The panels plot per-allele effect sizes for a BMI, b weight, c height, d body fat percentage, e body fat mass and f body fat-free mass ( x -axes) against per-allele effect size for depression ( y -axis) For the anthropometric measures, effect sizes are measured in SDs, for depression the effect size is log-odds ratio. For each plot we estimate the slope using inverse-variance regression (red solid line), inverse-variance regression after excluding SNPs showing evidence for pleiotropy (orange solid line), weighted-median regression (green solid line) and Egger regression (blue solid line). The corresponding colored dashed lines represent the 95% confidence intervals for the slopes, while the vertical blue segment marks a 95% confidence interval for the intercept from Egger regression. The horizontal black solid line indicates no effect

The panels plot per-allele effect size for depression ( x -axis) against per-allele effect sizes for a BMI, b weight, c height, d body fat percentage, e body fat mass and f body fat-free mass ( y -axes). For the anthropometric measures, effect sizes are measured in SDs, for depression the effect size is log-odds ratio. For each plot we estimate the slope using inverse-variance regression (red solid line), inverse-variance regression after excluding SNPs showing evidence for pleiotropy (orange solid line), weighted-median regression (green solid line) and Egger regression (blue solid line).
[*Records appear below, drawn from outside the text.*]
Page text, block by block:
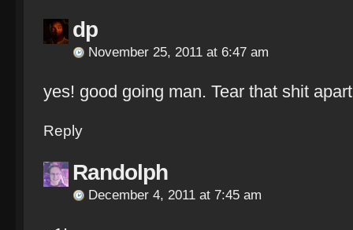
dp
November 25, 2011 at 6:47 am
yes! good going man. Tear that shit
Reply
Randolph
December 4, 2011 at 7:45 am
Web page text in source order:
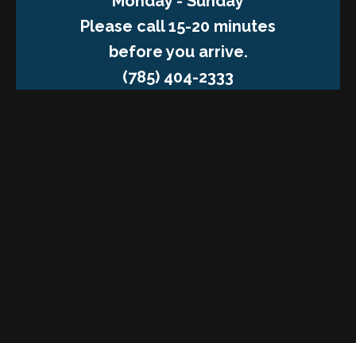
Please call 15-20 minutes
before you arrive.
(785) 404-2333
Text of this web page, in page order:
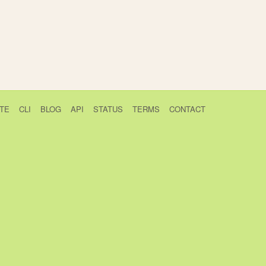
CLI BLOG API STATUS TERMS CONTACT
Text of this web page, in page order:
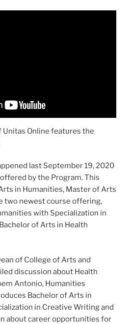
Online features the
last September 19, 2020
by the Program. This
in Humanities, Master of Arts
two newest course offering,
with Specialization in
of Arts in Health
of College of Arts and
discussion about Health
Antonio, Humanities
Bachelor of Arts in
in Creative Writing and
about career opportunities for
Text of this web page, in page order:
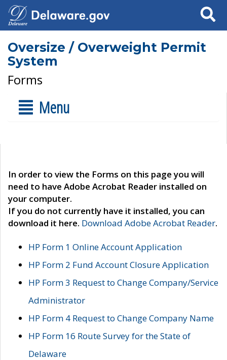
Search
Oversize / Overweight Permit
System
Forms
Menu
In order to view the Forms on this page you will
need to have Adobe Acrobat Reader installed on
your computer.
If you do not currently have it installed, you can
download it here. Download Adobe Acrobat Reader.
HP Form 1 Online Account Application
HP Form 2 Fund Account Closure Application
HP Form 3 Request to Change Company/Service
Administrator
HP Form 4 Request to Change Company Name
HP Form 16 Route Survey for the State of
Delaware
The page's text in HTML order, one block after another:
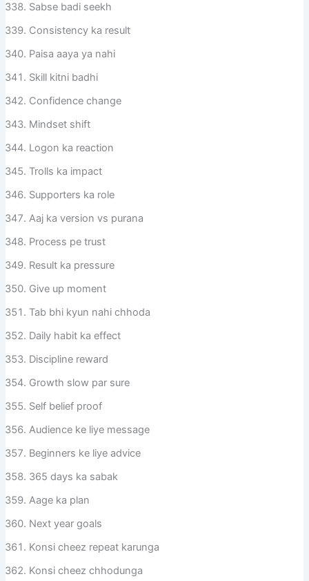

The corresponding colored dashed lines represent the 95% confidence intervals for the slopes, while the vertical blue segment marks a 95% confidence interval for the intercept from Egger regression. The horizontal black solid line indicates no effect

Figure 1a confirms that BMI is a causal risk factor for depression. The estimated slope from inverse-weighted regression is 0.17 (SD 0.03), which is significantly greater than zero ( P  = 1e−7) and indicates that a 1-SD increase in BMI corresponds to a 0.17 increase in the log-odds ratio (OR) for depression. Figure 1b indicates there is a causal relationship between weight and depression; however, the estimated slope (0.13, SD 0.03) is less than that for BMI, which supports the current preference to measure obesity using BMI rather than weight. Figure 1c suggests that height (short stature) is a causal risk factor for depression; the estimated slope is −0.06 (SD 0.02), indicating that a 1-SD increase in height corresponds to a 0.06 decrease in the log-odds ratio (OR) for depression.
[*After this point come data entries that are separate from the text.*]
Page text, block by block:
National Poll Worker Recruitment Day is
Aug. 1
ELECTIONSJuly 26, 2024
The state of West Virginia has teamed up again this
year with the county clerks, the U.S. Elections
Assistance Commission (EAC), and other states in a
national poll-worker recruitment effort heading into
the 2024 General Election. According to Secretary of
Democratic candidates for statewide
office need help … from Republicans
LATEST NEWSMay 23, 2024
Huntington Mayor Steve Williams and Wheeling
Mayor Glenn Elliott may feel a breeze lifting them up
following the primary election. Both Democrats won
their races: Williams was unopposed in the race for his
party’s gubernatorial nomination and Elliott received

Figure 1d and e shows that whole-body fat percentage and whole-body fat mass are both causal risk factors for depression; the estimated slopes are very similar (0.20, SD 0.04 and 0.19, SD 0.03, respectively) indicating that there is no advantage to normalizing (i.e., measuring fat percentage instead of fat mass). The estimated slope in Fig. 1f is 0.06 (SD 0.03), indicating that MR finds no evidence that whole-body nonfat is a causal risk factor for depression.

Figure 2 shows that, consistent with previous studies, there is no significant evidence that depression is a causal risk factor for any of the six anthropometric measures investigated here.

Table 3 reports results from our secondary analysis. For each of the 15 location-specific anthropometric measures, the results are consistent with those from the whole-body version; i.e., regardless of whether we consider trunk, right arm, left arm, right leg, or left arm, we again find that fat percentage and fat mass are causally associated with depression, but that nonfat mass is not. For fat percentage and fat mass, we are interested in comparing slope estimates, as significant differences would indicate that risk of developing depression depends on fat location. The largest difference is observed for fat percentage, where the estimated slope for left leg (0.34, SD 0.06) is approximately twice that for trunk (0.16, SD 0.04); however, although this difference is nominally significance ( P  = 0.01), it is not significant after correction for multiple comparisons.

We have used MR to investigate the causal relationship between different anthropometric measures and depression. We first confirmed that BMI is a causal risk factor for depression, but found no significant evidence that depression causes increased BMI. These results are in line with recent MR studies reporting evidence that higher BMI causally increases the risk of depression, but not the reverse 5 , 6 , 7 , 8 .

Our main finding is that body fat mass is a causal risk factor for depression, but that body nonfat mass is not, therefore indicating that the BMI-depression causality is driven by fat. We note from Table 1 that the number of genome-wide associated SNPs for whole-body nonfat ( n  = 667) and the proportion of variance they explain (11.9%) are higher than the corresponding values for fat percentage ( n  = 336 and 4.9%) and for fat mass ( n  = 387 and 5.8%), indicating that MR finding no evidence for a causal relationship was not simply a power issue.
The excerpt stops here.